Each line in these records that contains "kitchen" counts once. Give the number only.

- Records provided:
--- START ---

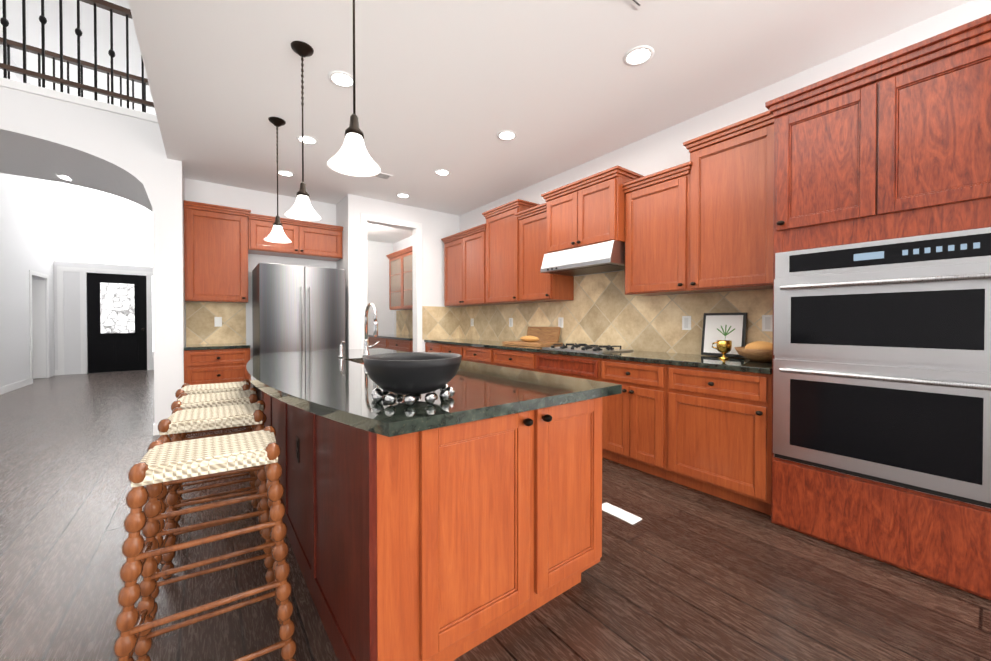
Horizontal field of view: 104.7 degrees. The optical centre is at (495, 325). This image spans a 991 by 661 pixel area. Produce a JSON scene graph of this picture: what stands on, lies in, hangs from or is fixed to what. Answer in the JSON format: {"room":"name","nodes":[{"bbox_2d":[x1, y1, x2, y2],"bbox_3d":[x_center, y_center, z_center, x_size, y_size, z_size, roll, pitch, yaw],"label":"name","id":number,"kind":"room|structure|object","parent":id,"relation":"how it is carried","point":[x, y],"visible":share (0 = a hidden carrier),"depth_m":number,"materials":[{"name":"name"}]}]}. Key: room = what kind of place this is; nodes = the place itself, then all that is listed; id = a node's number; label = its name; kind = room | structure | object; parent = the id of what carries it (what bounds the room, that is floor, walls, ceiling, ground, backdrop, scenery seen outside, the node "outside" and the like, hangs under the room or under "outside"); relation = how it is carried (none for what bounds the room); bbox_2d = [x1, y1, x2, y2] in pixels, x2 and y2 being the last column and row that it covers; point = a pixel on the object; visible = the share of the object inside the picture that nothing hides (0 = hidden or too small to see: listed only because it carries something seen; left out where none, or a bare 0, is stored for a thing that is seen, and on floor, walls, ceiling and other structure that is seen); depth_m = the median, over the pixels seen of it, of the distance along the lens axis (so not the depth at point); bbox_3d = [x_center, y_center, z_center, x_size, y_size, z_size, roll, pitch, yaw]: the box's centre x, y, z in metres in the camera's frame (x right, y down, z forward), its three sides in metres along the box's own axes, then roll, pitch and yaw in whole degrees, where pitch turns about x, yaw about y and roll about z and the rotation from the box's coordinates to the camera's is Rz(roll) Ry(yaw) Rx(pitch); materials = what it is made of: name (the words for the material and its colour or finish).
{"room":"kitchen","nodes":[
{"label":"kitchen","id":0,"kind":"room"},
{"bbox_2d":[0,44,54,394],"bbox_3d":[-8.100,-1.774,6.138,0.135,5.800,5.700,0,1,-37],"label":"wall","id":1,"kind":"structure","parent":0,"point":[26,229],"depth_m":7.01,"materials":[{"name":"white paint"}]},
{"bbox_2d":[32,279,45,378],"bbox_3d":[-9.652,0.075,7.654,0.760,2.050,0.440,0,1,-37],"label":"interior door","id":2,"kind":"structure","parent":1,"relation":"in","point":[38,329],"depth_m":7.95,"materials":[{"name":"white paint"}]},
{"bbox_2d":[0,0,155,114],"bbox_3d":[-4.529,-4.681,2.100,11.535,0.100,16.800,0,1,-37],"label":"wall","id":3,"kind":"structure","parent":0,"point":[33,22],"depth_m":6.31,"materials":[{"name":"white paint"}]},
{"bbox_2d":[0,77,164,211],"bbox_3d":[-7.060,-0.504,2.365,7.760,3.340,1.650,0,1,-37],"label":"wall","id":4,"kind":"structure","parent":0,"point":[49,134],"depth_m":3.80,"materials":[{"name":"white paint"}]},
{"bbox_2d":[59,176,71,180],"bbox_3d":[-5.041,-1.741,4.525,0.170,0.001,0.170,0,1,-37],"label":"recessed light","id":5,"kind":"object","parent":4,"relation":"in","point":[65,177],"visible":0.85,"depth_m":4.49,"materials":[{"name":"white"}]},
{"bbox_2d":[0,0,154,112],"bbox_3d":[-6.639,-2.693,1.783,7.758,1.050,0.070,0,1,-37],"label":"balcony railing","id":6,"kind":"object","parent":4,"relation":"on","point":[6,67],"visible":0.67,"depth_m":3.69,"materials":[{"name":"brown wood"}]},
{"bbox_2d":[32,260,153,374],"bbox_3d":[-9.563,-1.801,8.686,11.385,5.800,0.170,0,1,-37],"label":"wall","id":7,"kind":"structure","parent":0,"point":[70,317],"depth_m":8.66,"materials":[{"name":"white paint"}]},
{"bbox_2d":[87,273,146,372],"bbox_3d":[-8.964,-0.065,9.068,1.012,2.312,0.149,0,1,-37],"label":"front door","id":8,"kind":"structure","parent":7,"relation":"in","point":[117,320],"depth_m":9.06,"materials":[{"name":"black paint"}]},
{"bbox_2d":[152,276,153,350],"bbox_3d":[-8.408,-0.295,9.557,0.260,1.870,0.035,0,1,-37],"label":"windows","id":9,"kind":"structure","parent":7,"relation":"in","point":[152,313],"depth_m":9.48,"materials":[{"name":"white"}]},
{"bbox_2d":[52,181,152,266],"bbox_3d":[-9.307,-2.942,8.761,3.160,2.980,0.030,0,1,-37],"label":"wall","id":10,"kind":"structure","parent":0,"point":[92,226],"depth_m":8.86,"materials":[{"name":"white paint"}]},
{"bbox_2d":[152,148,185,435],"bbox_3d":[-3.697,-0.355,4.342,0.252,3.000,0.732,0,1,-37],"label":"wall","id":11,"kind":"structure","parent":0,"point":[168,199],"depth_m":4.06,"materials":[{"name":"white paint"}]},
{"bbox_2d":[185,178,335,387],"bbox_3d":[-3.086,-0.324,5.187,1.740,2.920,0.120,0,1,-37],"label":"wall","id":12,"kind":"structure","parent":0,"point":[259,202],"depth_m":5.03,"materials":[{"name":"white paint"}]},
{"bbox_2d":[184,204,247,302],"bbox_3d":[-3.390,-0.833,4.653,0.611,1.090,0.350,0,1,-37],"label":"upper cabinet","id":13,"kind":"object","parent":12,"relation":"attached to","point":[221,243],"depth_m":4.51,"materials":[{"name":"brown wood"}]},
{"bbox_2d":[186,302,245,344],"bbox_3d":[-3.495,-0.031,4.797,0.606,0.513,0.010,0,1,-37],"label":"backsplash","id":14,"kind":"structure","parent":12,"relation":"attached to","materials":[{"name":"tile"}]},
{"bbox_2d":[214,317,221,326],"bbox_3d":[-3.482,-0.050,4.797,0.075,0.120,0.006,0,1,-37],"label":"outlet","id":15,"kind":"object","parent":14,"relation":"attached to","point":[218,321],"visible":1,"depth_m":4.80,"materials":[{"name":"white plastic"}]},
{"bbox_2d":[248,216,342,260],"bbox_3d":[-2.696,-1.144,5.172,1.116,0.401,0.350,0,1,-37],"label":"upper cabinet","id":16,"kind":"object","parent":12,"relation":"attached to","point":[308,241],"depth_m":5.05,"materials":[{"name":"brown wood"}]},
{"bbox_2d":[336,194,363,349],"bbox_3d":[-2.759,-0.336,6.348,0.180,2.920,2.818,0,1,-37],"label":"wall","id":17,"kind":"structure","parent":0,"point":[356,214],"depth_m":5.25,"materials":[{"name":"white paint"}]},
{"bbox_2d":[367,240,392,337],"bbox_3d":[-2.951,-0.354,8.043,1.915,2.920,0.120,0,1,-37],"label":"wall","id":18,"kind":"structure","parent":0,"point":[377,277],"depth_m":8.29,"materials":[{"name":"white paint"}]},
{"bbox_2d":[364,197,459,351],"bbox_3d":[-1.255,-0.330,5.817,1.583,2.920,0.158,0,1,-37],"label":"wall","id":19,"kind":"structure","parent":0,"point":[428,227],"depth_m":5.84,"materials":[{"name":"white paint"}]},
{"bbox_2d":[0,370,990,660],"bbox_3d":[-4.509,1.193,2.177,11.585,0.050,16.800,0,1,-37],"label":"floor","id":20,"kind":"structure","parent":0,"point":[678,572],"depth_m":1.74,"materials":[{"name":"brown wood"}]},
{"bbox_2d":[114,426,296,660],"bbox_3d":[-0.935,0.781,1.272,0.464,0.793,0.336,0,1,-33],"label":"bar stool","id":21,"kind":"object","parent":20,"relation":"on","point":[156,466],"visible":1,"depth_m":1.24,"materials":[{"name":"brown wood"}]},
{"bbox_2d":[160,387,261,563],"bbox_3d":[-1.537,0.772,2.121,0.464,0.793,0.336,0,1,-33],"label":"bar stool","id":22,"kind":"object","parent":20,"relation":"on","point":[184,401],"visible":0.27,"depth_m":2.07,"materials":[{"name":"beige wicker"}]},
{"bbox_2d":[150,400,274,618],"bbox_3d":[-1.274,0.776,1.755,0.464,0.794,0.336,0,1,-30],"label":"bar stool","id":23,"kind":"object","parent":20,"relation":"on","point":[178,422],"visible":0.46,"depth_m":1.69,"materials":[{"name":"beige wicker"}]},
{"bbox_2d":[175,379,257,507],"bbox_3d":[-1.794,0.768,2.453,0.464,0.793,0.336,0,1,-33],"label":"bar stool","id":24,"kind":"object","parent":20,"relation":"on","point":[187,388],"visible":0.19,"depth_m":2.42,"materials":[{"name":"beige wicker"}]},
{"bbox_2d":[184,302,249,384],"bbox_3d":[-3.296,0.429,4.537,0.606,1.428,0.674,0,1,-37],"label":"base cabinet","id":25,"kind":"object","parent":20,"relation":"on","point":[213,354],"visible":0.71,"depth_m":4.61,"materials":[{"name":"brown wood"}]},
{"bbox_2d":[184,343,249,350],"bbox_3d":[-3.305,0.246,4.547,0.606,0.035,0.640,0,1,-37],"label":"countertop","id":26,"kind":"structure","parent":25,"relation":"on","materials":[{"name":"stone"}]},
{"bbox_2d":[252,263,344,399],"bbox_3d":[-2.533,0.208,4.923,0.940,1.862,0.916,0,1,-37],"label":"refrigerator","id":27,"kind":"object","parent":20,"relation":"on","point":[295,308],"visible":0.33,"depth_m":4.57,"materials":[{"name":"silver metal"}]},
{"bbox_2d":[368,338,383,348],"bbox_3d":[-2.088,0.670,7.721,0.631,0.880,1.050,0,1,-37],"label":"base cabinet","id":28,"kind":"object","parent":20,"relation":"on","point":[371,341],"depth_m":7.55,"materials":[{"name":"brown wood"}]},
{"bbox_2d":[384,338,412,351],"bbox_3d":[-1.456,0.678,6.883,0.631,0.880,1.050,0,1,-37],"label":"base cabinet","id":29,"kind":"object","parent":20,"relation":"on","point":[401,339],"depth_m":6.64,"materials":[{"name":"brown wood"}]},
{"bbox_2d":[368,334,412,337],"bbox_3d":[-1.776,0.217,7.294,0.641,0.035,2.100,0,1,-37],"label":"countertop","id":30,"kind":"structure","parent":29,"relation":"on","point":[390,335],"depth_m":7.62,"materials":[{"name":"black stone"}]},
{"bbox_2d":[425,342,437,351],"bbox_3d":[-0.679,0.690,5.850,0.631,0.880,0.525,0,1,-37],"label":"base cabinet","id":31,"kind":"object","parent":20,"relation":"on","point":[429,346],"depth_m":5.69,"materials":[{"name":"brown wood"}]},
{"bbox_2d":[258,352,621,660],"bbox_3d":[-0.725,0.725,2.487,1.137,0.880,2.772,0,1,-37],"label":"kitchen island","id":32,"kind":"object","parent":20,"relation":"on","point":[465,517],"depth_m":1.35,"materials":[{"name":"brown wood"}]},
{"bbox_2d":[296,435,298,462],"bbox_3d":[-0.982,0.611,1.892,0.006,0.120,0.070,0,1,-37],"label":"outlet","id":33,"kind":"object","parent":32,"relation":"attached to","point":[297,448],"visible":0.98,"depth_m":1.88,"materials":[{"name":"black"}]},
{"bbox_2d":[246,356,621,455],"bbox_3d":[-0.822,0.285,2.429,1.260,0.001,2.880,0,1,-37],"label":"island countertop","id":34,"kind":"structure","parent":32,"relation":"on","point":[317,430],"depth_m":1.56,"materials":[{"name":"black stone"}]},
{"bbox_2d":[338,340,344,357],"bbox_3d":[-1.155,0.176,2.878,0.040,0.130,0.100,0,1,-37],"label":"soap dispenser","id":35,"kind":"object","parent":34,"relation":"on","point":[341,351],"visible":1,"depth_m":2.89,"materials":[{"name":"silver metal"}]},
{"bbox_2d":[338,360,364,367],"bbox_3d":[-0.791,0.371,2.729,0.464,0.202,0.524,0,1,-37],"label":"sink","id":36,"kind":"object","parent":34,"relation":"in","point":[357,363],"depth_m":2.55,"materials":[{"name":"silver metal"}]},
{"bbox_2d":[362,303,379,355],"bbox_3d":[-0.927,0.032,2.961,0.141,0.418,0.256,0,1,-37],"label":"pull-down faucet","id":37,"kind":"object","parent":34,"relation":"on","point":[375,334],"visible":1,"depth_m":3.00,"materials":[{"name":"silver metal"}]},
{"bbox_2d":[363,352,461,405],"bbox_3d":[-0.292,0.183,1.362,0.344,0.150,0.344,0,1,-37],"label":"decorative bowl","id":38,"kind":"object","parent":34,"relation":"on","point":[409,375],"visible":1,"depth_m":1.25,"materials":[{"name":"black"}]},
{"bbox_2d":[438,342,461,359],"bbox_3d":[-0.352,0.694,5.417,0.631,0.880,0.560,0,1,-37],"label":"base cabinet","id":39,"kind":"object","parent":20,"relation":"on","point":[445,347],"depth_m":5.26,"materials":[{"name":"brown wood"}]},
{"bbox_2d":[462,346,489,363],"bbox_3d":[0.015,0.700,4.930,0.631,0.880,0.660,0,1,-37],"label":"base cabinet","id":40,"kind":"object","parent":20,"relation":"on","point":[478,354],"depth_m":4.74,"materials":[{"name":"brown wood"}]},
{"bbox_2d":[490,346,533,370],"bbox_3d":[0.433,0.705,4.375,0.631,0.880,0.730,0,1,-37],"label":"base cabinet","id":41,"kind":"object","parent":20,"relation":"on","point":[518,359],"depth_m":4.18,"materials":[{"name":"brown wood"}]},
{"bbox_2d":[534,350,597,380],"bbox_3d":[0.894,0.712,3.764,0.631,0.880,0.800,0,1,-37],"label":"base cabinet","id":42,"kind":"object","parent":20,"relation":"on","point":[582,366],"depth_m":3.55,"materials":[{"name":"brown wood"}]},
{"bbox_2d":[602,502,641,524],"bbox_3d":[0.766,1.162,2.375,0.100,0.008,0.260,0,1,-37],"label":"floor vent","id":43,"kind":"object","parent":20,"relation":"in","point":[628,517],"visible":0.94,"depth_m":2.36,"materials":[{"name":"white metal"}]},
{"bbox_2d":[598,358,661,477],"bbox_3d":[1.312,0.718,3.209,0.631,0.880,0.590,0,1,-37],"label":"base cabinet","id":44,"kind":"object","parent":20,"relation":"on","point":[632,418],"depth_m":3.00,"materials":[{"name":"brown wood"}]},
{"bbox_2d":[662,362,771,514],"bbox_3d":[1.685,0.723,2.714,0.631,0.880,0.650,0,1,-37],"label":"base cabinet","id":45,"kind":"object","parent":20,"relation":"on","point":[680,409],"depth_m":2.50,"materials":[{"name":"brown wood"}]},
{"bbox_2d":[422,338,771,369],"bbox_3d":[0.518,0.249,4.249,0.641,0.036,4.515,0,1,-37],"label":"countertop","id":46,"kind":"structure","parent":45,"relation":"on","point":[642,355],"depth_m":3.12,"materials":[{"name":"black stone"}]},
{"bbox_2d":[502,327,562,346],"bbox_3d":[0.451,0.121,4.462,0.433,0.214,0.660,0,1,-37],"label":"cutting board","id":47,"kind":"object","parent":46,"relation":"on","point":[542,336],"visible":0.94,"depth_m":4.46,"materials":[{"name":"brown wood"}]},
{"bbox_2d":[542,343,633,352],"bbox_3d":[0.887,0.212,3.754,0.455,0.047,0.760,0,1,-37],"label":"gas cooktop","id":48,"kind":"object","parent":46,"relation":"in","point":[594,348],"visible":1,"depth_m":3.62,"materials":[{"name":"silver metal"}]},
{"bbox_2d":[712,340,731,358],"bbox_3d":[1.690,0.177,2.859,0.100,0.135,0.140,0,1,-37],"label":"goblet","id":49,"kind":"object","parent":46,"relation":"on","point":[724,347],"visible":1,"depth_m":2.81,"materials":[{"name":"gold metal"}]},
{"bbox_2d":[701,312,746,357],"bbox_3d":[1.786,0.069,2.995,0.065,0.339,0.310,0,1,-37],"label":"framed art","id":50,"kind":"object","parent":46,"relation":"on","point":[725,326],"visible":0.85,"depth_m":2.99,"materials":[{"name":"black"}]},
{"bbox_2d":[734,341,772,361],"bbox_3d":[1.851,0.177,2.661,0.320,0.140,0.320,0,1,-37],"label":"bowl","id":51,"kind":"object","parent":46,"relation":"on","point":[758,351],"visible":0.79,"depth_m":2.59,"materials":[{"name":"brown wood"}]},
{"bbox_2d":[765,14,990,599],"bbox_3d":[2.124,-0.068,2.075,0.688,2.475,0.935,0,1,-37],"label":"tall cabinet","id":52,"kind":"object","parent":20,"relation":"on","point":[895,144],"visible":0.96,"depth_m":1.85,"materials":[{"name":"brown wood"}]},
{"bbox_2d":[773,227,990,508],"bbox_3d":[2.093,0.174,2.055,0.705,1.190,0.839,0,1,-37],"label":"double wall oven","id":53,"kind":"object","parent":52,"relation":"in","point":[882,364],"visible":1,"depth_m":1.83,"materials":[{"name":"silver metal"}]},
{"bbox_2d":[128,0,970,243],"bbox_3d":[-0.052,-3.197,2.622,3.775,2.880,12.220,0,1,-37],"label":"ceiling","id":54,"kind":"structure","parent":0,"point":[454,87],"depth_m":2.69,"materials":[{"name":"white paint"}]},
{"bbox_2d":[264,117,290,242],"bbox_3d":[-1.878,-1.248,3.291,0.208,1.030,0.208,0,1,-37],"label":"pendant light","id":55,"kind":"object","parent":54,"relation":"hanging from","point":[277,234],"visible":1,"depth_m":3.28,"materials":[{"name":"white glass"}]},
{"bbox_2d":[276,170,294,176],"bbox_3d":[-2.445,-1.772,4.447,0.190,0.005,0.190,0,1,-37],"label":"recessed light","id":56,"kind":"object","parent":54,"relation":"in","point":[285,173],"visible":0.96,"depth_m":4.45,"materials":[{"name":"white paint"}]},
{"bbox_2d":[285,41,320,220],"bbox_3d":[-1.222,-1.224,2.421,0.208,1.060,0.208,0,1,-37],"label":"pendant light","id":57,"kind":"object","parent":54,"relation":"hanging from","point":[301,209],"visible":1,"depth_m":2.41,"materials":[{"name":"white glass"}]},
{"bbox_2d":[296,135,317,144],"bbox_3d":[-1.789,-1.764,3.629,0.190,0.005,0.190,0,1,-37],"label":"recessed light","id":58,"kind":"object","parent":54,"relation":"in","point":[309,140],"visible":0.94,"depth_m":3.62,"materials":[{"name":"white paint"}]},
{"bbox_2d":[328,71,355,87],"bbox_3d":[-1.093,-1.754,2.725,0.190,0.005,0.190,0,1,-37],"label":"recessed light","id":59,"kind":"object","parent":54,"relation":"in","point":[342,79],"visible":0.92,"depth_m":2.72,"materials":[{"name":"white paint"}]},
{"bbox_2d":[327,0,380,176],"bbox_3d":[-0.583,-1.200,1.573,0.208,1.090,0.208,0,1,-37],"label":"pendant light","id":60,"kind":"object","parent":54,"relation":"hanging from","point":[351,157],"visible":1,"depth_m":1.57,"materials":[{"name":"white glass"}]},
{"bbox_2d":[374,172,392,179],"bbox_3d":[-1.378,-1.771,4.482,0.300,0.009,0.150,0,1,-37],"label":"ceiling vent","id":61,"kind":"object","parent":54,"relation":"in","point":[380,175],"depth_m":4.52,"materials":[{"name":"white metal"}]},
{"bbox_2d":[396,193,409,197],"bbox_3d":[-1.265,-1.781,5.232,0.190,0.005,0.190,0,1,-37],"label":"recessed light","id":62,"kind":"object","parent":54,"relation":"in","point":[402,195],"visible":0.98,"depth_m":5.22,"materials":[{"name":"white paint"}]},
{"bbox_2d":[434,169,450,175],"bbox_3d":[-0.614,-1.772,4.422,0.190,0.005,0.190,0,1,-37],"label":"recessed light","id":63,"kind":"object","parent":54,"relation":"in","point":[441,172],"visible":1,"depth_m":4.42,"materials":[{"name":"white paint"}]},
{"bbox_2d":[497,130,516,140],"bbox_3d":[0.105,-1.763,3.543,0.190,0.005,0.190,0,1,-37],"label":"recessed light","id":64,"kind":"object","parent":54,"relation":"in","point":[506,135],"visible":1,"depth_m":3.54,"materials":[{"name":"white paint"}]},
{"bbox_2d":[623,45,653,65],"bbox_3d":[0.930,-1.752,2.483,0.190,0.005,0.190,0,1,-37],"label":"recessed light","id":65,"kind":"object","parent":54,"relation":"in","point":[639,55],"visible":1,"depth_m":2.48,"materials":[{"name":"white paint"}]},
{"bbox_2d":[628,0,650,9],"bbox_3d":[0.761,-1.744,1.897,0.300,0.009,0.300,0,1,-37],"label":"ceiling vent","id":66,"kind":"object","parent":54,"relation":"in","point":[638,4],"depth_m":2.06,"materials":[{"name":"white paint"}]},
{"bbox_2d":[393,0,990,333],"bbox_3d":[1.431,-0.308,3.695,0.150,2.920,12.100,0,1,-37],"label":"wall","id":67,"kind":"structure","parent":0,"point":[664,149],"depth_m":3.13,"materials":[{"name":"white paint"}]},
{"bbox_2d":[388,254,397,309],"bbox_3d":[-1.832,-0.852,7.614,0.330,1.065,0.704,0,1,-37],"label":"upper cabinet","id":68,"kind":"object","parent":67,"relation":"attached to","point":[393,260],"depth_m":7.62,"materials":[{"name":"brown wood"}]},
{"bbox_2d":[396,310,412,334],"bbox_3d":[-1.523,-0.059,7.482,0.010,0.513,2.100,0,1,-37],"label":"backsplash","id":69,"kind":"structure","parent":67,"relation":"attached to","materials":[{"name":"tile"}]},
{"bbox_2d":[398,250,412,309],"bbox_3d":[-1.473,-0.847,7.138,0.330,1.065,0.704,0,1,-37],"label":"upper cabinet","id":70,"kind":"object","parent":67,"relation":"attached to","point":[400,280],"depth_m":7.16,"materials":[{"name":"brown wood"}]},
{"bbox_2d":[422,270,772,357],"bbox_3d":[0.504,-0.159,4.237,0.676,0.780,4.519,0,1,-37],"label":"backsplash","id":71,"kind":"structure","parent":67,"relation":"attached to","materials":[{"name":"tile"}]},
{"bbox_2d":[509,318,512,326],"bbox_3d":[0.208,-0.044,5.170,0.007,0.120,0.074,0,1,-37],"label":"outlet","id":72,"kind":"object","parent":71,"relation":"attached to","point":[510,319],"depth_m":5.16,"materials":[{"name":"white plastic"}]},
{"bbox_2d":[558,317,562,327],"bbox_3d":[0.758,-0.036,4.440,0.007,0.120,0.074,0,1,-37],"label":"outlet","id":73,"kind":"object","parent":71,"relation":"attached to","point":[560,319],"depth_m":4.44,"materials":[{"name":"white plastic"}]},
{"bbox_2d":[682,316,690,329],"bbox_3d":[1.637,-0.024,3.274,0.007,0.120,0.074,0,1,-37],"label":"outlet","id":74,"kind":"object","parent":71,"relation":"attached to","point":[686,320],"depth_m":3.27,"materials":[{"name":"white plastic"}]},
{"bbox_2d":[762,315,772,330],"bbox_3d":[1.996,-0.018,2.798,0.007,0.120,0.074,0,1,-37],"label":"outlet","id":75,"kind":"object","parent":71,"relation":"attached to","point":[767,322],"depth_m":2.80,"materials":[{"name":"white plastic"}]},
{"bbox_2d":[441,110,773,306],"bbox_3d":[0.594,-0.884,4.260,0.492,1.200,4.440,0,1,-37],"label":"upper cabinet","id":76,"kind":"object","parent":67,"relation":"attached to","point":[701,221],"visible":0.96,"depth_m":3.17,"materials":[{"name":"brown wood"}]},
{"bbox_2d":[540,240,624,275],"bbox_3d":[0.929,-0.646,3.776,0.522,0.202,0.870,0,1,-37],"label":"range hood","id":77,"kind":"object","parent":76,"relation":"attached to","point":[608,256],"visible":0.9,"depth_m":3.58,"materials":[{"name":"silver metal"}]}
]}

--- END ---

- Problem solution:
3